Clinicopathological features of immunoglobulin G4-related pleural lesions and diagnostic utility of pleural effusion cytology.

OBJECTIVE: Immunoglobulin (Ig)G4-related disease is a recently described systemic immune-mediated fibro-inflammatory disease that frequently occurs in tumorous form. Herein, we elucidated the clinicopathological and cytological characteristics of IgG4-related pleural lesions (PLs).

PATIENTS AND METHODS: Among 22 patients with fibro-inflammatory PLs of idiopathic aetiology, eight cases were diagnosed as IgG4-PL and the remaining 14 as non-IgG4-PL according to comprehensive diagnostic criteria for IgG4-related disease. Cell block examination of pleural effusion (CBPE) was performed in five patients with IgG4-PL and in six with non-IgG4-PL. Both groups were compared in terms of clinical presentation, laboratory data, histopathological features of resected pleura, and cytological features of pleural effusion (PE).

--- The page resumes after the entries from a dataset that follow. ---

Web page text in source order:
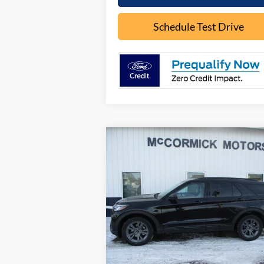
Schedule Test Drive
Special Offer
Price Drop
VIN:1FMUK8DH0TGB02853Stock:F2075
Model:K8D
In Stock Ext.
Less
MSRP:
Compare Vehicle
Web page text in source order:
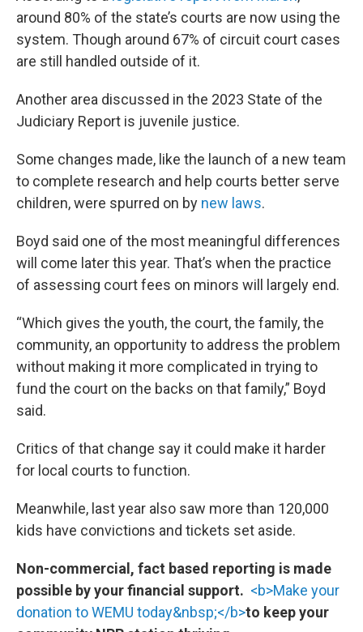
around 80% of the state’s courts are now using the
system. Though around 67% of circuit court cases
are still handled outside of it.
Another area discussed in the 2023 State of the
Judiciary Report is juvenile justice.
Some changes made, like the launch of a new team
to complete research and help courts better serve
children, were spurred on by new laws.
Boyd said one of the most meaningful differences
will come later this year. That’s when the practice
of assessing court fees on minors will largely end.
“Which gives the youth, the court, the family, the
community, an opportunity to address the problem
without making it more complicated in trying to
fund the court on the backs on that family,” Boyd
said.
Critics of that change say it could make it harder
for local courts to function.
Meanwhile, last year also saw more than 120,000
kids have convictions and tickets set aside.
Non-commercial, fact based reporting is made
possible by your financial support. <b>Make your
donation to WEMU today&nbsp;</b>to keep your
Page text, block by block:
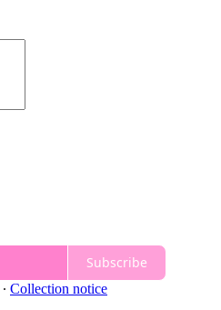
Subscribe
∙ Collection notice
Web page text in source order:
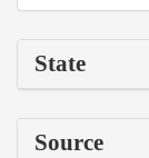
State
Source
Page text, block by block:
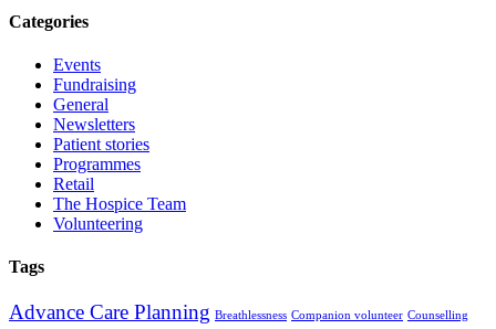
Categories
Events
Fundraising
General
Newsletters
Patient stories
Programmes
Retail
The Hospice Team
Volunteering
Tags
Advance Care Planning Breathlessness Companion volunteer Counselling
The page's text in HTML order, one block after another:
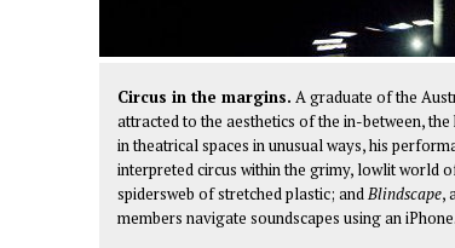
Circus in the margins. A graduate of the
attracted to the aesthetics of the in-between,
in theatrical spaces in unusual ways, his
interpreted circus within the grimy, lowlit world
spidersweb of stretched plastic; andBlindscape,
members navigate soundscapes using an iPhone.
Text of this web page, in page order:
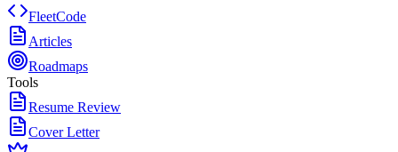
FleetCode
Articles
Roadmaps
Tools
Resume Review
Cover Letter
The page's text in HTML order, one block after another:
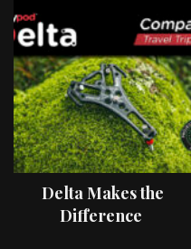
Delta Makes the
Difference
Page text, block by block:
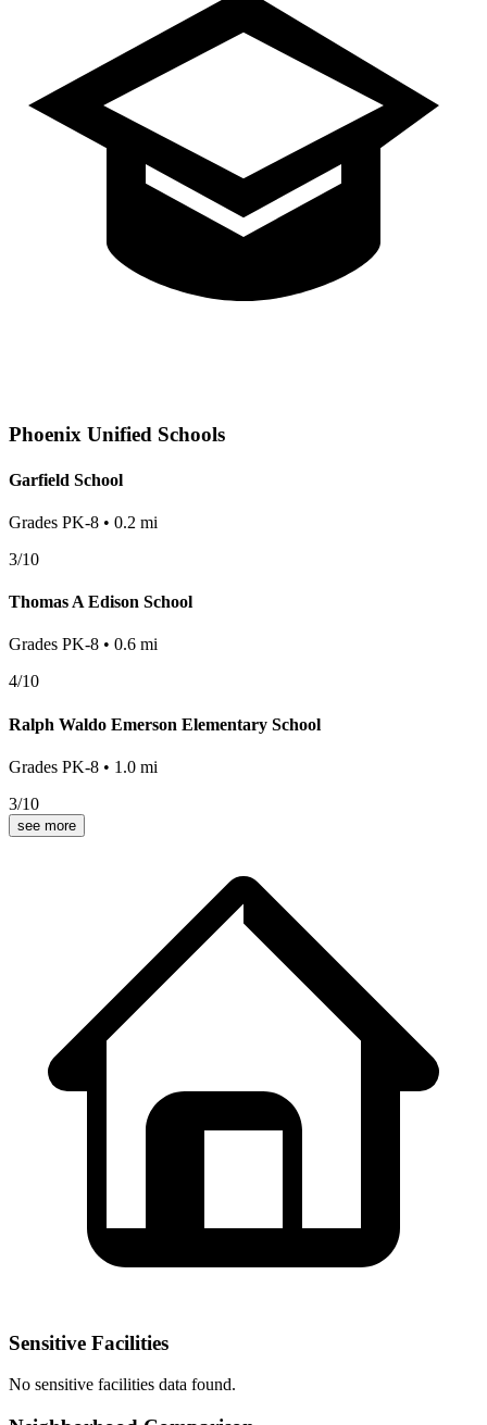
Phoenix Unified Schools
Garfield School
Grades PK-8 • 0.2 mi
3/10
Thomas A Edison School
Grades PK-8 • 0.6 mi
4/10
Ralph Waldo Emerson Elementary School
Grades PK-8 • 1.0 mi
3/10
see more
Sensitive Facilities
No sensitive facilities data found.
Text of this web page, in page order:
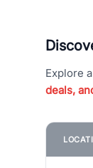
Explore
deals,
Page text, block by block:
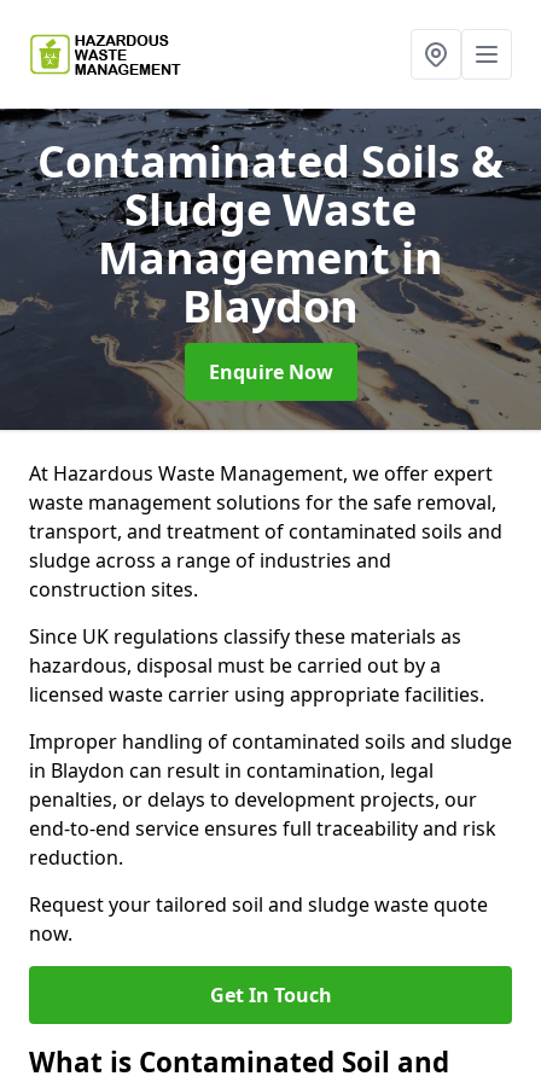
Contaminated Soils &
Sludge Waste
Managementin
Blaydon
Enquire Now
At Hazardous Waste Management, we offer expert
waste management solutions for the safe removal,
transport, and treatment of contaminated soils and
sludge across a range of industries and
construction sites.
Since UK regulations classify these materials as
hazardous, disposal must be carried out by a
licensed waste carrier using appropriate facilities.
Improper handling of contaminated soils and sludge
in Blaydon can result in contamination, legal
penalties, or delays to development projects, our
end-to-end service ensures full traceability and risk
reduction.
Request your tailored soil and sludge waste quote
now.
Get In Touch
What is Contaminated Soil and
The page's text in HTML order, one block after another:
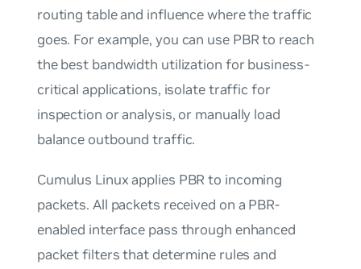
routing table and influence where the traffic
goes. For example, you can use PBR to reach
the best bandwidth utilization for business-
critical applications, isolate traffic for
inspection or analysis, or manually load
balance outbound traffic.
Cumulus Linux applies PBR to incoming
packets. All packets received on a PBR-
enabled interface pass through enhanced
packet filters that determine rules and
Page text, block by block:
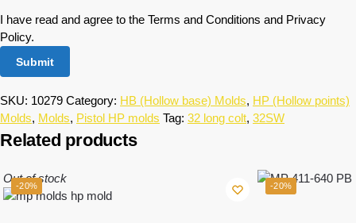
I have read and agree to the Terms and Conditions and Privacy
Policy.
SKU: 10279 Category: HB (Hollow base) Molds, HP (Hollow points)
Molds, Molds, Pistol HP molds Tag: 32 long colt, 32SW
Related products
-20%
Out of stock
-20%
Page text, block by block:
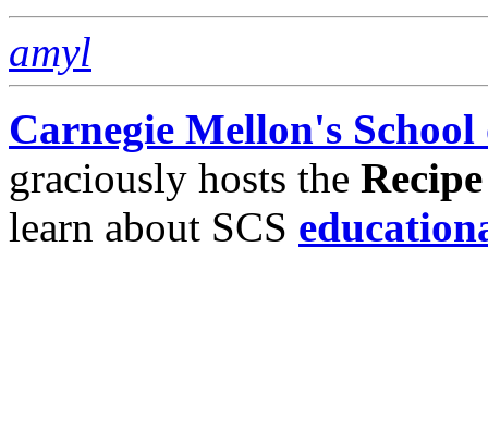
amyl
Carnegie Mellon's
graciously hosts the
learn about SCS
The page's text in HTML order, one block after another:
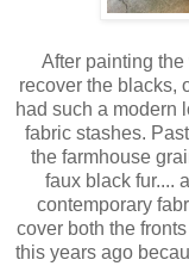
After painting
recover the blacks,
had such a modern
fabric stashes.
the farmhouse
faux black fur....
contemporary
cover both the
this years ago
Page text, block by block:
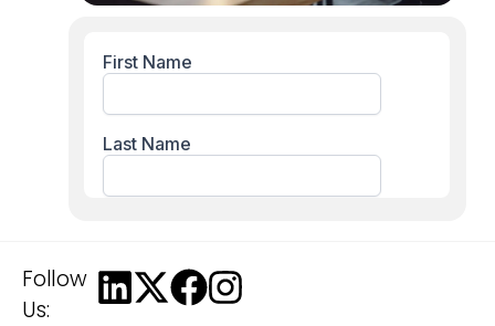
Follow
Us:
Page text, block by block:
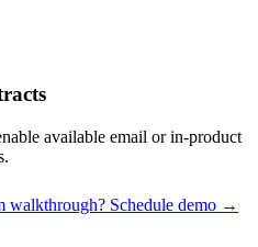
available email or in-product
walkthrough? Schedule demo →
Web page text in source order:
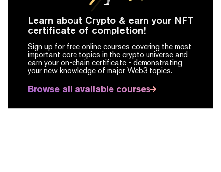
Learn about Crypto & earn your NFT
certificate of completion!
Sign up for free online courses covering the most
important core topics in the crypto universe and
earn your on-chain certificate - demonstrating
your new knowledge of major Web3 topics.
Browse all available courses
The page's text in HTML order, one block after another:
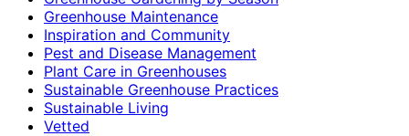
Greenhouse Maintenance
Inspiration and Community
Pest and Disease Management
Plant Care in Greenhouses
Sustainable Greenhouse Practices
Sustainable Living
Vetted
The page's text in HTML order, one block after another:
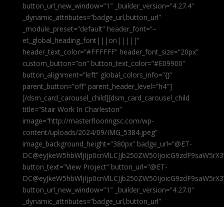
button_url_new_window=”1″ _builder_version=”4.27.4″
_dynamic_attributes=”badge_url,button_url”
_module_preset=”default” header_font=”–
et_global_heading_font|||on|||||”
header_text_color=”#FFFFFF” header_font_size=”20px”
custom_button=”on” button_text_color=”#E09900″
button_alignment=”left” global_colors_info=”{}”
parent_button=”off” parent_header_level=”h4″]
[/dsm_card_carousel_child][dsm_card_carousel_child
title=”Stair Work In Charleston”
image=”http://masterflooringsc.com/wp-
content/uploads/2024/09/IMG_5384.jpeg”
image_background_height=”380px” badge_url=”@ET-
button_text=”View Project” button_url=”@ET-
button_url_new_window=”1″ _builder_version=”4.27.0″
_dynamic_attributes=”badge_url,button_url”

RESULTS: PE was the most common (six patients, 75%) clinical presentation of IgG4-PL. IgG4-PL comparatively showed significantly more frequent concomitant allergic disease (P = .021), higher serum IgE levels (P = .012), higher adenosine deaminase levels in pleural fluid (P = .005), and rare spontaneous recovery without treatment (P = .046). The IgG4-PL group was histologically characterised by thicker fibrous pleura, storiform fibrosis, and infiltration of regulatory T cells, eosinophils and basophils. Using CBPE, IgG4-PL was cytologically distinct with numerous IgG4+ cells and eosinophils. The cytology of CBPE positively correlated with the histology of pleural tissue in the number of IgG4+ cells and eosinophils (R = .769 and .803, respectively).

CONCLUSION: IgG4-PL frequently presents with PE and is histologically and cytologically characterised by abundant infiltration of IgG4+ cells and eosinophils. We believe that CBPE with immunohistochemistry/special staining could assist in the auxiliary diagnosis of IgG4-PL.